• _Required work_: Looking at the entries below, how many lines include the word "that"? Answer with the number alone.
Data for this task section start
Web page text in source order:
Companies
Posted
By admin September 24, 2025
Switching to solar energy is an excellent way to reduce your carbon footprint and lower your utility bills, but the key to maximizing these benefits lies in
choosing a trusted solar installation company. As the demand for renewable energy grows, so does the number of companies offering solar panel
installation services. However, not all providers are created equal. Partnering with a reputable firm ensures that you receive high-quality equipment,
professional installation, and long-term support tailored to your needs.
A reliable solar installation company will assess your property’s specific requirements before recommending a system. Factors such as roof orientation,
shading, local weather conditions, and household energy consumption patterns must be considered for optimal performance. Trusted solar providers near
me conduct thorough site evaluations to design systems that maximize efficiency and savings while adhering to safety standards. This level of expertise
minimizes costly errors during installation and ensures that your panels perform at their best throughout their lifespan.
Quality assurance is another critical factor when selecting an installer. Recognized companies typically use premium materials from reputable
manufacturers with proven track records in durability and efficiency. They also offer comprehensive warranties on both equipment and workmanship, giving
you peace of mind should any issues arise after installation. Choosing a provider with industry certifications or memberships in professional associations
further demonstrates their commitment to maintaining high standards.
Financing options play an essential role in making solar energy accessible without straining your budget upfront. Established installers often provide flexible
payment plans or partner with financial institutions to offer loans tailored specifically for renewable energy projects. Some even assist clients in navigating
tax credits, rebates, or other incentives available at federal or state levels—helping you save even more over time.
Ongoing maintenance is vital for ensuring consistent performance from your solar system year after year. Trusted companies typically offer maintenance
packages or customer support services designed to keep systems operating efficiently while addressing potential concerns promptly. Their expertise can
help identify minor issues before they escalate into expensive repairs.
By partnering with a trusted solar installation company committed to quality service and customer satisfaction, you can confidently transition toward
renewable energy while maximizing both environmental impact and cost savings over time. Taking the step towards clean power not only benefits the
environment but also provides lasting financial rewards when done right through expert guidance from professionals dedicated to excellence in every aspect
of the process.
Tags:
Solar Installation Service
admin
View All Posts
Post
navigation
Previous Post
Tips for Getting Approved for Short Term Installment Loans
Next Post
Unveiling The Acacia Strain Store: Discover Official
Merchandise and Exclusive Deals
Data for this task section end
• _Solution to the problem_: 3